Provide an exact reproduction of every entry.

++++ Data ++++

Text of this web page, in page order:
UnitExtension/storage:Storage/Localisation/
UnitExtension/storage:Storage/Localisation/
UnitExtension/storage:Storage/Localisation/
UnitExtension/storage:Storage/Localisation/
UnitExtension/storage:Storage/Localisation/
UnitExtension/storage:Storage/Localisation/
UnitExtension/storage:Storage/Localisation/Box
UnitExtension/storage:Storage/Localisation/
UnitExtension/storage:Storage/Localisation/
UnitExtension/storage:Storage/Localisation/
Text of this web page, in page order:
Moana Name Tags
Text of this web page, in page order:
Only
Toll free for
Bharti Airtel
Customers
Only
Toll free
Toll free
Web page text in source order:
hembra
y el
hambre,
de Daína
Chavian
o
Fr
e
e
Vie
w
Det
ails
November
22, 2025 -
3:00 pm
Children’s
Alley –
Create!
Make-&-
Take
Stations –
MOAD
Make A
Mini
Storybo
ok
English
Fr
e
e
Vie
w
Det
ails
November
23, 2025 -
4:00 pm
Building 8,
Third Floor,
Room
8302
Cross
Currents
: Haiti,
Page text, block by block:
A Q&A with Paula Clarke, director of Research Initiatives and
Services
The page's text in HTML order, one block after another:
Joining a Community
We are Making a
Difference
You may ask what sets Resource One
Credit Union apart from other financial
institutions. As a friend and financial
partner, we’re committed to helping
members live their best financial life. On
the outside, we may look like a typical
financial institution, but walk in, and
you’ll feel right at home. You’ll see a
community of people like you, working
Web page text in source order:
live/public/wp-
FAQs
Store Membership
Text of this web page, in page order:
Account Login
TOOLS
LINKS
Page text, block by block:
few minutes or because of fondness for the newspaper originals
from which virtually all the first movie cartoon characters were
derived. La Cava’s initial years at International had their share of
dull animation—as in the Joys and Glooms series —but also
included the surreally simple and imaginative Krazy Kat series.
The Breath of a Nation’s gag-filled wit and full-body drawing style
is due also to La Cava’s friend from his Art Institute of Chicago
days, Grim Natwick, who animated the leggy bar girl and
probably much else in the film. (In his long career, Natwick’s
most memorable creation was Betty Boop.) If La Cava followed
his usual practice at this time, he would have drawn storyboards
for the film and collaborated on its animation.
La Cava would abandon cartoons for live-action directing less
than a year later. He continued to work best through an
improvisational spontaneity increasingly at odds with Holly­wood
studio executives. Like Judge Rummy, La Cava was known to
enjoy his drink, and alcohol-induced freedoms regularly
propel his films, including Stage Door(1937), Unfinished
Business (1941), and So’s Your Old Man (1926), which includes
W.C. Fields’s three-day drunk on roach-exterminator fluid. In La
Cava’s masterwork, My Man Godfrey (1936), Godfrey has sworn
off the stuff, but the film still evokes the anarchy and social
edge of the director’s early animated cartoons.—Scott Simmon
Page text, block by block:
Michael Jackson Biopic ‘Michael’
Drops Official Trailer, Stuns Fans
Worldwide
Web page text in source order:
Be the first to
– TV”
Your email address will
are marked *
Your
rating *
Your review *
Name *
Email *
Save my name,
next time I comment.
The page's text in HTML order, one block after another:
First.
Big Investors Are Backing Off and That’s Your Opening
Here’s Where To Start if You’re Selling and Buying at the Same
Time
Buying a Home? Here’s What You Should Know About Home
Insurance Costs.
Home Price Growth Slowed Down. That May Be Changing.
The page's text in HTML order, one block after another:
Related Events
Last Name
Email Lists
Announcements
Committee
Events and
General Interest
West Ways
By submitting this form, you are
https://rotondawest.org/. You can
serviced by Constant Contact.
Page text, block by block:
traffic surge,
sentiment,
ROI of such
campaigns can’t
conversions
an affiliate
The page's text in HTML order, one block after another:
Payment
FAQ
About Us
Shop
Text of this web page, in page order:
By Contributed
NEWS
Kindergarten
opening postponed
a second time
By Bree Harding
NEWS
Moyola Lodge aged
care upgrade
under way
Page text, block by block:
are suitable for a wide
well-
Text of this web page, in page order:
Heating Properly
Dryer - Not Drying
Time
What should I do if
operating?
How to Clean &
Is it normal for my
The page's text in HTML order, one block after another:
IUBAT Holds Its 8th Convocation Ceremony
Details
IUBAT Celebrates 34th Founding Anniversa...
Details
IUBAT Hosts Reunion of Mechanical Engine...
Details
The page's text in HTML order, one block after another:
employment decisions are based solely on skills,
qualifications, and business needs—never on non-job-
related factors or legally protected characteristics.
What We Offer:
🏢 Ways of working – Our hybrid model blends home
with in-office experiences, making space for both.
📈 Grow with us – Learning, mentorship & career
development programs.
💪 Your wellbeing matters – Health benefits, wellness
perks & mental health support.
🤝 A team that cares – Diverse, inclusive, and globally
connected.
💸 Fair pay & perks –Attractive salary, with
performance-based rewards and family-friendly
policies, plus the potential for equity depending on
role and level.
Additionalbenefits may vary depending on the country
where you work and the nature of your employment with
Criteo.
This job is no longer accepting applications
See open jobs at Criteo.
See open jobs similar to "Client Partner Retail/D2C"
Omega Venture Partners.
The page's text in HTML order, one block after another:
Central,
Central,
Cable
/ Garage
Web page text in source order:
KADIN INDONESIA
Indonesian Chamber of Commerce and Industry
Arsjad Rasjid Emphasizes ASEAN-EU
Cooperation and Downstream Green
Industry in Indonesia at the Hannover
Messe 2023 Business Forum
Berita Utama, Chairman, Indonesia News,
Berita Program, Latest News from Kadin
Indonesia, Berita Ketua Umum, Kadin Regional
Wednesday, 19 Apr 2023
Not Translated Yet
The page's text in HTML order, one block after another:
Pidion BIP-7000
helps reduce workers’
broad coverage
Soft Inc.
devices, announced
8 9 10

++++

• **Completed task**
Text of this web page, in page order:
UnitExtension/storage:Storage/Localisation/
UnitExtension/storage:Storage/Localisation/
UnitExtension/storage:Storage/Localisation/
UnitExtension/storage:Storage/Localisation/
UnitExtension/storage:Storage/Localisation/
UnitExtension/storage:Storage/Localisation/
UnitExtension/storage:Storage/Localisation/Box
UnitExtension/storage:Storage/Localisation/
UnitExtension/storage:Storage/Localisation/
UnitExtension/storage:Storage/Localisation/
Text of this web page, in page order:
Moana Name Tags
Text of this web page, in page order:
Only
Toll free for
Bharti Airtel
Customers
Only
Toll free
Toll free
Web page text in source order:
hembra
y el
hambre,
de Daína
Chavian
o
Fr
e
e
Vie
w
Det
ails
November
22, 2025 -
3:00 pm
Children’s
Alley –
Create!
Make-&-
Take
Stations –
MOAD
Make A
Mini
Storybo
ok
English
Fr
e
e
Vie
w
Det
ails
November
23, 2025 -
4:00 pm
Building 8,
Third Floor,
Room
8302
Cross
Currents
: Haiti,
Page text, block by block:
A Q&A with Paula Clarke, director of Research Initiatives and
Services
The page's text in HTML order, one block after another:
Joining a Community
We are Making a
Difference
You may ask what sets Resource One
Credit Union apart from other financial
institutions. As a friend and financial
partner, we’re committed to helping
members live their best financial life. On
the outside, we may look like a typical
financial institution, but walk in, and
you’ll feel right at home. You’ll see a
community of people like you, working
Web page text in source order:
live/public/wp-
FAQs
Store Membership
Text of this web page, in page order:
Account Login
TOOLS
LINKS
Page text, block by block:
few minutes or because of fondness for the newspaper originals
from which virtually all the first movie cartoon characters were
derived. La Cava’s initial years at International had their share of
dull animation—as in the Joys and Glooms series —but also
included the surreally simple and imaginative Krazy Kat series.
The Breath of a Nation’s gag-filled wit and full-body drawing style
is due also to La Cava’s friend from his Art Institute of Chicago
days, Grim Natwick, who animated the leggy bar girl and
probably much else in the film. (In his long career, Natwick’s
most memorable creation was Betty Boop.) If La Cava followed
his usual practice at this time, he would have drawn storyboards
for the film and collaborated on its animation.
La Cava would abandon cartoons for live-action directing less
than a year later. He continued to work best through an
improvisational spontaneity increasingly at odds with Holly­wood
studio executives. Like Judge Rummy, La Cava was known to
enjoy his drink, and alcohol-induced freedoms regularly
propel his films, including Stage Door(1937), Unfinished
Business (1941), and So’s Your Old Man (1926), which includes
W.C. Fields’s three-day drunk on roach-exterminator fluid. In La
Cava’s masterwork, My Man Godfrey (1936), Godfrey has sworn
off the stuff, but the film still evokes the anarchy and social
edge of the director’s early animated cartoons.—Scott Simmon
Page text, block by block:
Michael Jackson Biopic ‘Michael’
Drops Official Trailer, Stuns Fans
Worldwide
Web page text in source order:
Be the first to
– TV”
Your email address will
are marked *
Your
rating *
Your review *
Name *
Email *
Save my name,
next time I comment.
The page's text in HTML order, one block after another:
First.
Big Investors Are Backing Off and That’s Your Opening
Here’s Where To Start if You’re Selling and Buying at the Same
Time
Buying a Home? Here’s What You Should Know About Home
Insurance Costs.
Home Price Growth Slowed Down. That May Be Changing.
The page's text in HTML order, one block after another:
Related Events
Last Name
Email Lists
Announcements
Committee
Events and
General Interest
West Ways
By submitting this form, you are
https://rotondawest.org/. You can
serviced by Constant Contact.
Page text, block by block:
traffic surge,
sentiment,
ROI of such
campaigns can’t
conversions
an affiliate
The page's text in HTML order, one block after another:
Payment
FAQ
About Us
Shop
Text of this web page, in page order:
By Contributed
NEWS
Kindergarten
opening postponed
a second time
By Bree Harding
NEWS
Moyola Lodge aged
care upgrade
under way
Page text, block by block:
are suitable for a wide
well-
Text of this web page, in page order:
Heating Properly
Dryer - Not Drying
Time
What should I do if
operating?
How to Clean &
Is it normal for my
The page's text in HTML order, one block after another:
IUBAT Holds Its 8th Convocation Ceremony
Details
IUBAT Celebrates 34th Founding Anniversa...
Details
IUBAT Hosts Reunion of Mechanical Engine...
Details
The page's text in HTML order, one block after another:
employment decisions are based solely on skills,
qualifications, and business needs—never on non-job-
related factors or legally protected characteristics.
What We Offer:
🏢 Ways of working – Our hybrid model blends home
with in-office experiences, making space for both.
📈 Grow with us – Learning, mentorship & career
development programs.
💪 Your wellbeing matters – Health benefits, wellness
perks & mental health support.
🤝 A team that cares – Diverse, inclusive, and globally
connected.
💸 Fair pay & perks –Attractive salary, with
performance-based rewards and family-friendly
policies, plus the potential for equity depending on
role and level.
Additionalbenefits may vary depending on the country
where you work and the nature of your employment with
Criteo.
This job is no longer accepting applications
See open jobs at Criteo.
See open jobs similar to "Client Partner Retail/D2C"
Omega Venture Partners.
The page's text in HTML order, one block after another:
Central,
Central,
Cable
/ Garage
Web page text in source order:
KADIN INDONESIA
Indonesian Chamber of Commerce and Industry
Arsjad Rasjid Emphasizes ASEAN-EU
Cooperation and Downstream Green
Industry in Indonesia at the Hannover
Messe 2023 Business Forum
Berita Utama, Chairman, Indonesia News,
Berita Program, Latest News from Kadin
Indonesia, Berita Ketua Umum, Kadin Regional
Wednesday, 19 Apr 2023
Not Translated Yet
The page's text in HTML order, one block after another:
Pidion BIP-7000
helps reduce workers’
broad coverage
Soft Inc.
devices, announced
8 9 10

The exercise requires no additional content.